> [DATA]
BEGIN

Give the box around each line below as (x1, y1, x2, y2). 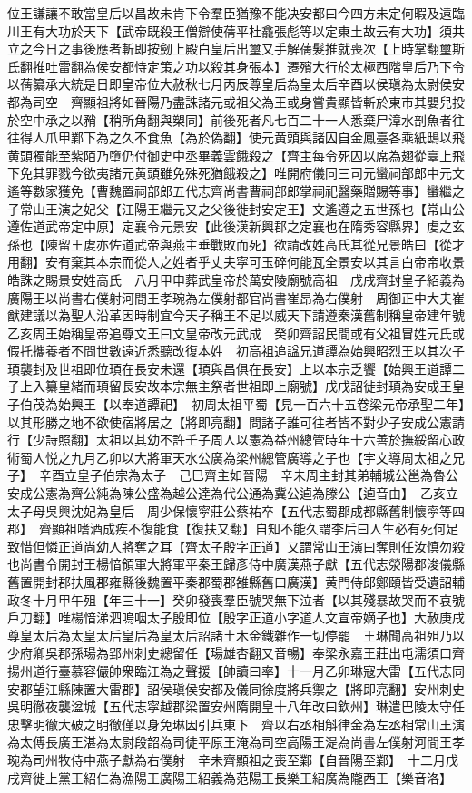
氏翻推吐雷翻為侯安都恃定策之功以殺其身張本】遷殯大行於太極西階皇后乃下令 (7, 56, 465, 75)
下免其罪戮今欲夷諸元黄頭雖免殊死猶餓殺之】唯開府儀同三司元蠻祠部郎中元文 (7, 163, 465, 182)
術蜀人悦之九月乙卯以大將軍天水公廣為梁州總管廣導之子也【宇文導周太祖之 (7, 447, 452, 466)
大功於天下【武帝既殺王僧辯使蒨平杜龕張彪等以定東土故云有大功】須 (44, 21, 452, 40)
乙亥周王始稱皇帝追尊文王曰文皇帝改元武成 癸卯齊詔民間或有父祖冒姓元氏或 (7, 323, 465, 342)
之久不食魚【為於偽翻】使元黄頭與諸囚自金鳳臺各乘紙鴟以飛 (108, 128, 465, 147)
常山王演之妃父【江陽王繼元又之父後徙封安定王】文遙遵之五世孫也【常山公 (19, 199, 465, 218)
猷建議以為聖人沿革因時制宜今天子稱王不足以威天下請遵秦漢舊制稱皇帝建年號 (7, 306, 465, 325)

END

> [DESCRIPTION OF THE TASK] All of the entries need to be retyped word for word, pictures excluded.

> [EXERCISE ANSWER]
Give the box around each line below as (x1, y1, x2, y2). 
氏翻推吐雷翻為侯安都恃定策之功以殺其身張本】遷殯大行於太極西階皇后乃下令 (7, 56, 465, 75)
下免其罪戮今欲夷諸元黄頭雖免殊死猶餓殺之】唯開府儀同三司元蠻祠部郎中元文 (7, 163, 465, 182)
術蜀人悦之九月乙卯以大將軍天水公廣為梁州總管廣導之子也【宇文導周太祖之 (7, 447, 452, 466)
大功於天下【武帝既殺王僧辯使蒨平杜龕張彪等以定東土故云有大功】須 (44, 21, 452, 40)
乙亥周王始稱皇帝追尊文王曰文皇帝改元武成 癸卯齊詔民間或有父祖冒姓元氏或 (7, 323, 465, 342)
之久不食魚【為於偽翻】使元黄頭與諸囚自金鳳臺各乘紙鴟以飛 (108, 128, 465, 147)
常山王演之妃父【江陽王繼元又之父後徙封安定王】文遙遵之五世孫也【常山公 (19, 199, 465, 218)
猷建議以為聖人沿革因時制宜今天子稱王不足以威天下請遵秦漢舊制稱皇帝建年號 (7, 306, 465, 325)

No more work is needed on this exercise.